Stored data
..........

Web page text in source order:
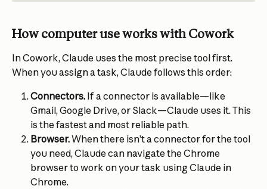
How computer use works with Cowork
In Cowork, Claude uses the most precise tool first.
When you assign a task, Claude follows this order:
Connectors. If a connector is available—like
Gmail, Google Drive, or Slack—Claude uses it. This
is the fastest and most reliable path.
Browser. When there isn’t a connector for the tool
you need, Claude can navigate the Chrome
browser to work on your task using Claude in
Chrome.
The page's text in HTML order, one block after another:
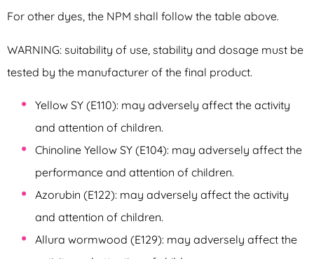
For other dyes, the NPM shall follow the table above.
WARNING: suitability of use, stability and dosage must be
tested by the manufacturer of the final product.
Yellow SY (E110): may adversely affect the activity
and attention of children.
Chinoline Yellow SY (E104): may adversely affect the
performance and attention of children.
Azorubin (E122): may adversely affect the activity
and attention of children.
Allura wormwood (E129): may adversely affect the
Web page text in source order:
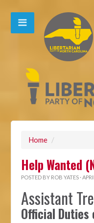
Home /
Help Wanted
POSTED BY ROB YATES ·
Assistant
Official
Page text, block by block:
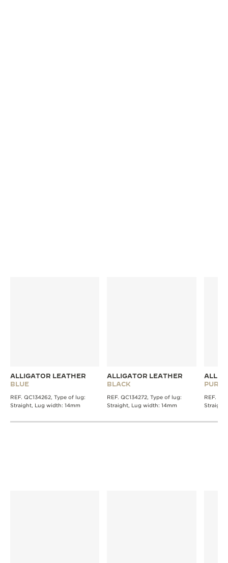
ALLIGATOR LEATHER
BLUE
REF. QC134262, Type of lug:
Straight, Lug width: 14mm
ALLIGATOR LEATHER
BLACK
REF. QC134272, Type of lug:
Straight, Lug width: 14mm
REF.
Straight,
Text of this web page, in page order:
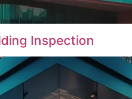
Inspection
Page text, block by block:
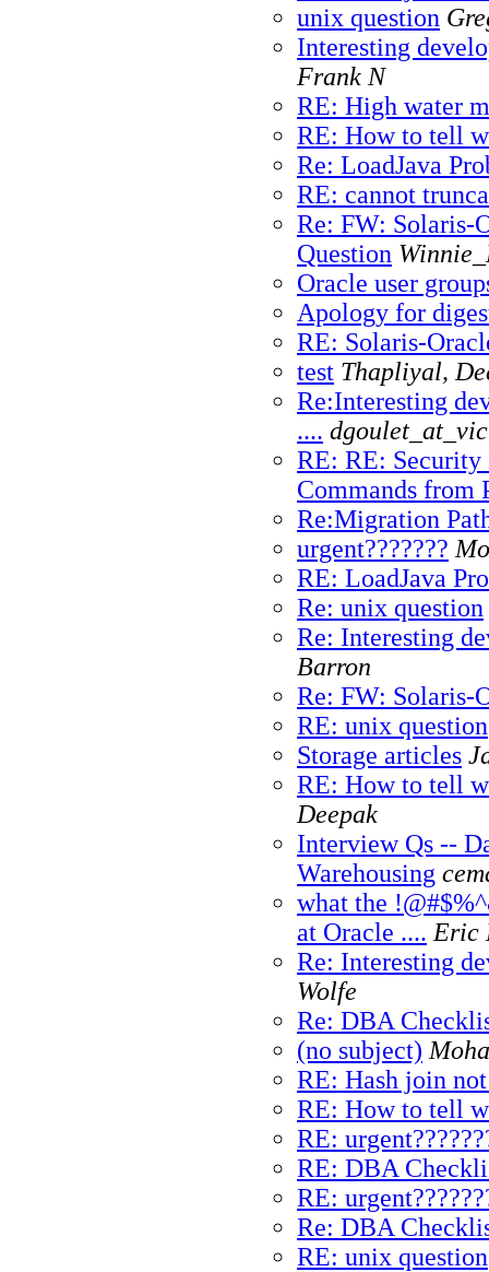
unix question
Interesting
Frank N
RE: High water
RE: How to tell
Re: LoadJava
RE: cannot
Re: FW: Solaris-
Question
Oracle user
Apology for
RE: Solaris-
test Thapliyal,
Re:Interesting
....
RE: RE: Security
Commands from
Re:Migration
urgent???????
RE: LoadJava
Re: unix question
Re: Interesting
Barron
Re: FW: Solaris-
RE: unix question
Storage articles
RE: How to tell
Deepak
Interview Qs --
Warehousing
what the
at Oracle .... Eric
Re: Interesting
Wolfe
Re: DBA
(no subject)
RE: Hash join
RE: How to tell
RE:
RE: DBA
RE:
Re: DBA
RE: unix question
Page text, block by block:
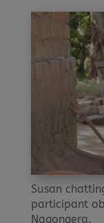
Susan
participant
Nagongera.
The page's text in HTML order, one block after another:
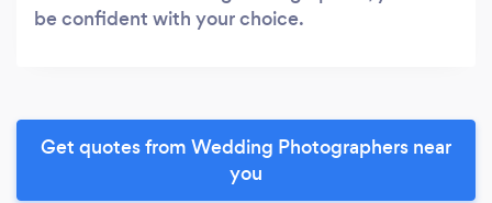
be confident with your choice.
Get quotes from Wedding Photographers near
you
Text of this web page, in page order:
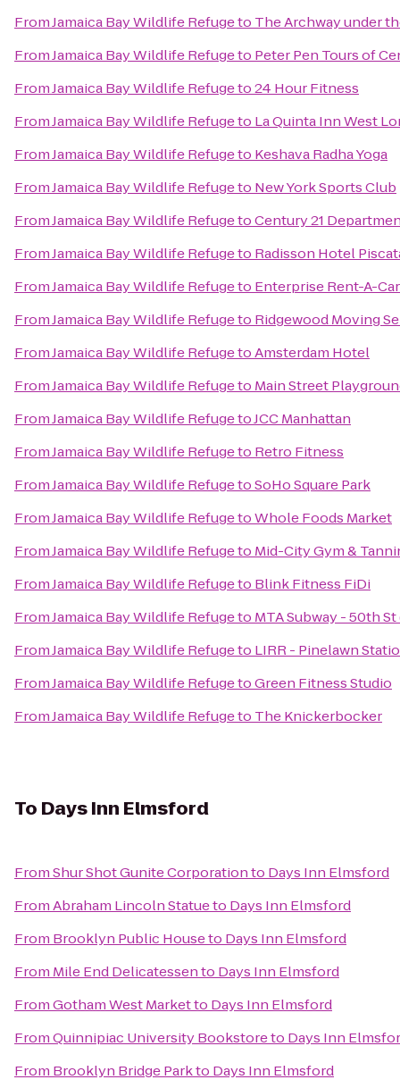
FromJamaica Bay Wildlife Refugeto The Archway under
FromJamaica Bay Wildlife Refugeto Peter Pen Tours of
FromJamaica Bay Wildlife Refugeto24 Hour Fitness
FromJamaica Bay Wildlife Refugeto La Quinta Inn West
FromJamaica Bay Wildlife Refugeto Keshava Radha Yoga
FromJamaica Bay Wildlife Refugeto New York Sports Club
FromJamaica Bay Wildlife RefugetoCentury 21
FromJamaica Bay Wildlife Refugeto Radisson Hotel
FromJamaica Bay Wildlife Refugeto Enterprise Rent-A-Car
FromJamaica Bay Wildlife Refugeto Ridgewood Moving
FromJamaica Bay Wildlife RefugetoAmsterdam Hotel
FromJamaica Bay Wildlife Refugeto Main Street
FromJamaica Bay Wildlife RefugetoJCC Manhattan
FromJamaica Bay Wildlife Refugeto Retro Fitness
FromJamaica Bay Wildlife RefugetoSoHo Square Park
FromJamaica Bay Wildlife RefugetoWhole Foods Market
FromJamaica Bay Wildlife Refugeto Mid-City Gym &
FromJamaica Bay Wildlife Refugeto Blink Fitness FiDi
FromJamaica Bay Wildlife Refugeto MTA Subway - 50th St
FromJamaica Bay Wildlife Refugeto LIRR - Pinelawn
FromJamaica Bay Wildlife RefugetoGreen Fitness Studio
FromJamaica Bay Wildlife Refugeto The Knickerbocker
To Days Inn Elmsford
FromShur Shot Gunite Corporationto Days Inn Elmsford
FromAbraham Lincoln Statueto Days Inn Elmsford
From Brooklyn Public Houseto Days Inn Elmsford
From Mile End Delicatessento Days Inn Elmsford
FromGotham West Marketto Days Inn Elmsford
FromQuinnipiac University Bookstoreto Days Inn
From Brooklyn Bridge Parkto Days Inn Elmsford
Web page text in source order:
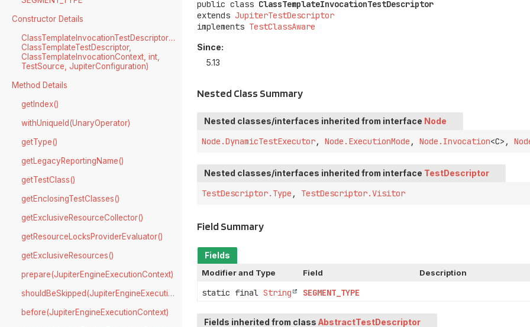
Constructor Details
ClassTemplateInvocationTestDescriptor(UniqueId,
ClassTemplateTestDescriptor,
ClassTemplateInvocationContext, int,
TestSource, JupiterConfiguration)
Method Details
getIndex()
withUniqueId(UnaryOperator)
getType()
getLegacyReportingName()
getTestClass()
getEnclosingTestClasses()
getExclusiveResourceCollector()
getResourceLocksProviderEvaluator()
getExclusiveResources()
prepare(JupiterEngineExecutionContext)
shouldBeSkipped(JupiterEngineExecutionContext)
before(JupiterEngineExecutionContext)
public class ClassTemplateInvocationTestDescriptor
extends JupiterTestDescriptor
implements TestClassAware
Since:
5.13
Nested Class Summary
Nested classes/interfaces inherited from interface Node
Node.DynamicTestExecutor,Node.ExecutionMode ,Node.Invocation<C>,
Nested classes/interfaces inherited from interface TestDescriptor
TestDescriptor.Type , TestDescriptor.Visitor
Field Summary
Fields
Modifier and Type
Field Description
static finalString SEGMENT_TYPE
Fields inherited from classAbstractTestDescriptor

..........

HOW TO COMPLETE THIS TASK: Above are the entries; write them out again exactly, omitting the pictures.

OUTPUT OF THE TASK:
Web page text in source order:
How computer use works with Cowork
In Cowork, Claude uses the most precise tool first.
When you assign a task, Claude follows this order:
Connectors. If a connector is available—like
Gmail, Google Drive, or Slack—Claude uses it. This
is the fastest and most reliable path.
Browser. When there isn’t a connector for the tool
you need, Claude can navigate the Chrome
browser to work on your task using Claude in
Chrome.
The page's text in HTML order, one block after another:
For other dyes, the NPM shall follow the table above.
WARNING: suitability of use, stability and dosage must be
tested by the manufacturer of the final product.
Yellow SY (E110): may adversely affect the activity
and attention of children.
Chinoline Yellow SY (E104): may adversely affect the
performance and attention of children.
Azorubin (E122): may adversely affect the activity
and attention of children.
Allura wormwood (E129): may adversely affect the
Web page text in source order:
Home /
Help Wanted
POSTED BY ROB YATES ·
Assistant
Official
Page text, block by block:
ALLIGATOR LEATHER
BLUE
REF. QC134262, Type of lug:
Straight, Lug width: 14mm
ALLIGATOR LEATHER
BLACK
REF. QC134272, Type of lug:
Straight, Lug width: 14mm
REF.
Straight,
Text of this web page, in page order:
Inspection
Page text, block by block:
unix question
Interesting
Frank N
RE: High water
RE: How to tell
Re: LoadJava
RE: cannot
Re: FW: Solaris-
Question
Oracle user
Apology for
RE: Solaris-
test Thapliyal,
Re:Interesting
....
RE: RE: Security
Commands from
Re:Migration
urgent???????
RE: LoadJava
Re: unix question
Re: Interesting
Barron
Re: FW: Solaris-
RE: unix question
Storage articles
RE: How to tell
Deepak
Interview Qs --
Warehousing
what the
at Oracle .... Eric
Re: Interesting
Wolfe
Re: DBA
(no subject)
RE: Hash join
RE: How to tell
RE:
RE: DBA
RE:
Re: DBA
RE: unix question
Page text, block by block:
Susan
participant
Nagongera.
The page's text in HTML order, one block after another:
be confident with your choice.
Get quotes from Wedding Photographers near
you
Text of this web page, in page order:
FromJamaica Bay Wildlife Refugeto The Archway under
FromJamaica Bay Wildlife Refugeto Peter Pen Tours of
FromJamaica Bay Wildlife Refugeto24 Hour Fitness
FromJamaica Bay Wildlife Refugeto La Quinta Inn West
FromJamaica Bay Wildlife Refugeto Keshava Radha Yoga
FromJamaica Bay Wildlife Refugeto New York Sports Club
FromJamaica Bay Wildlife RefugetoCentury 21
FromJamaica Bay Wildlife Refugeto Radisson Hotel
FromJamaica Bay Wildlife Refugeto Enterprise Rent-A-Car
FromJamaica Bay Wildlife Refugeto Ridgewood Moving
FromJamaica Bay Wildlife RefugetoAmsterdam Hotel
FromJamaica Bay Wildlife Refugeto Main Street
FromJamaica Bay Wildlife RefugetoJCC Manhattan
FromJamaica Bay Wildlife Refugeto Retro Fitness
FromJamaica Bay Wildlife RefugetoSoHo Square Park
FromJamaica Bay Wildlife RefugetoWhole Foods Market
FromJamaica Bay Wildlife Refugeto Mid-City Gym &
FromJamaica Bay Wildlife Refugeto Blink Fitness FiDi
FromJamaica Bay Wildlife Refugeto MTA Subway - 50th St
FromJamaica Bay Wildlife Refugeto LIRR - Pinelawn
FromJamaica Bay Wildlife RefugetoGreen Fitness Studio
FromJamaica Bay Wildlife Refugeto The Knickerbocker
To Days Inn Elmsford
FromShur Shot Gunite Corporationto Days Inn Elmsford
FromAbraham Lincoln Statueto Days Inn Elmsford
From Brooklyn Public Houseto Days Inn Elmsford
From Mile End Delicatessento Days Inn Elmsford
FromGotham West Marketto Days Inn Elmsford
FromQuinnipiac University Bookstoreto Days Inn
From Brooklyn Bridge Parkto Days Inn Elmsford
Web page text in source order:
Constructor Details
ClassTemplateInvocationTestDescriptor(UniqueId,
ClassTemplateTestDescriptor,
ClassTemplateInvocationContext, int,
TestSource, JupiterConfiguration)
Method Details
getIndex()
withUniqueId(UnaryOperator)
getType()
getLegacyReportingName()
getTestClass()
getEnclosingTestClasses()
getExclusiveResourceCollector()
getResourceLocksProviderEvaluator()
getExclusiveResources()
prepare(JupiterEngineExecutionContext)
shouldBeSkipped(JupiterEngineExecutionContext)
before(JupiterEngineExecutionContext)
public class ClassTemplateInvocationTestDescriptor
extends JupiterTestDescriptor
implements TestClassAware
Since:
5.13
Nested Class Summary
Nested classes/interfaces inherited from interface Node
Node.DynamicTestExecutor,Node.ExecutionMode ,Node.Invocation<C>,
Nested classes/interfaces inherited from interface TestDescriptor
TestDescriptor.Type , TestDescriptor.Visitor
Field Summary
Fields
Modifier and Type
Field Description
static finalString SEGMENT_TYPE
Fields inherited from classAbstractTestDescriptor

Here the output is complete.